December 8, 2011, 7:00 am

 
Hammerpress

 

This column appears in the Dec. 11 issue of The New York Times Magazine.

From tribesmen to billionaire philanthropists, the social value of generosity is already well known. But new research suggests it also matters much more intimately than we imagined, even down to our most personal relationships.

Researchers from the University of Virginia’s National Marriage Project recently studied the role of generosity in the marriages of 2,870 men and women. Generosity was defined as “the virtue of giving good things to one’s spouse freely and abundantly” — like simply making them coffee in the morning — and researchers quizzed men and women on how often they behaved generously toward their partners. How often did they express affection? How willing were they to forgive?

The responses went right to the core of their unions. Men and women with the highest scores on the generosity scale were far more likely to report that they were “very happy” in their marriages. The benefits of generosity were particularly pronounced among couples with children. Among the parents who posted above-average scores for marital generosity, about 50 percent reported being “very happy” together. Among those with lower generosity scores, only about 14 percent claimed to be “very happy,” according to the latest “State of Our Unions” report from the National Marriage Project.

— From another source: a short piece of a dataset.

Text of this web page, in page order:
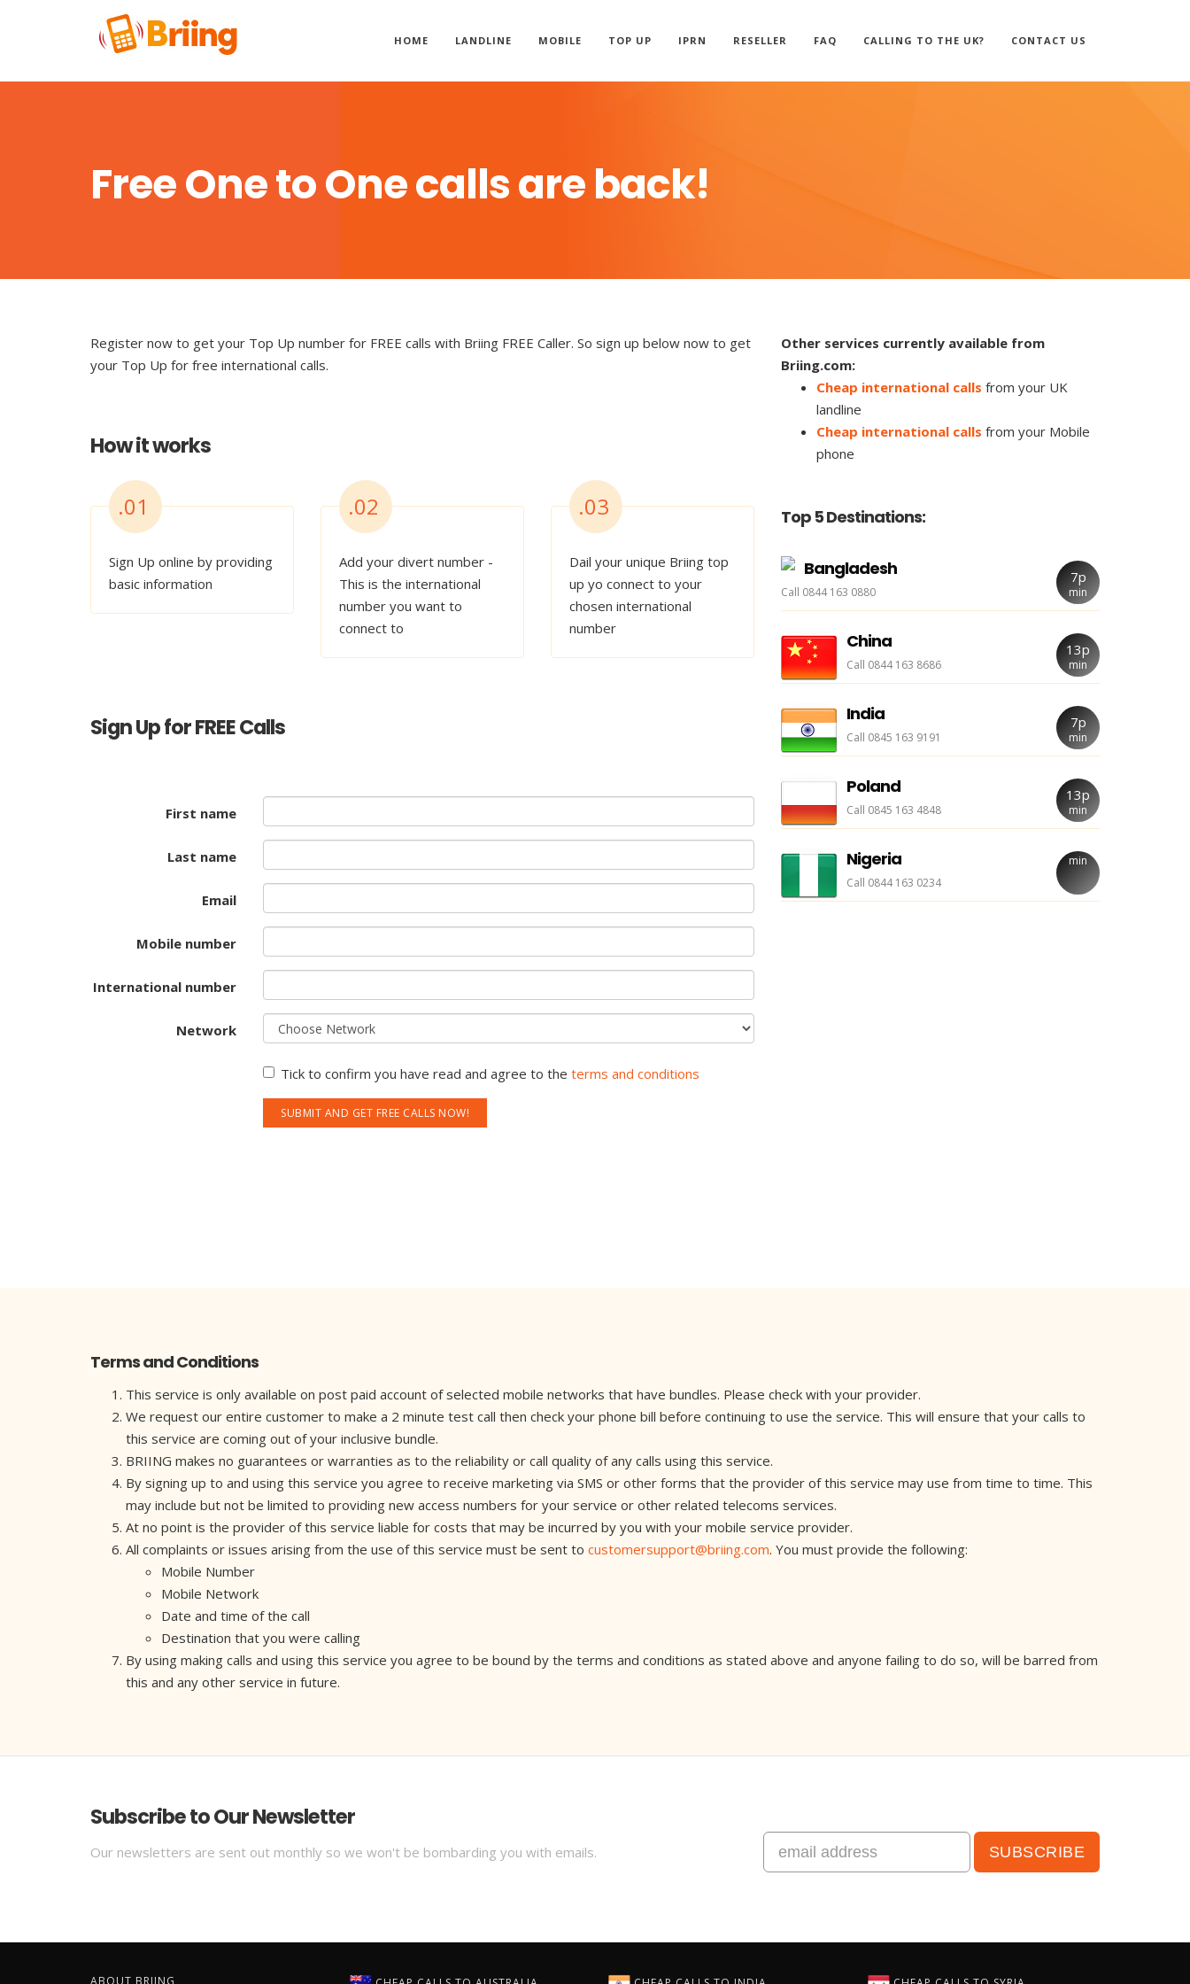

While sexual intimacy, commitment and communication are important, the focus on generosity adds a new dimension to our understanding of marital success. Though this conclusion may seem fairly self-evident, it’s not always easy to be generous to a romantic partner. The noted marriage researcher John Gottman has found that successful couples say or do at least five positive things for each negative interaction with their partner — not an easy feat.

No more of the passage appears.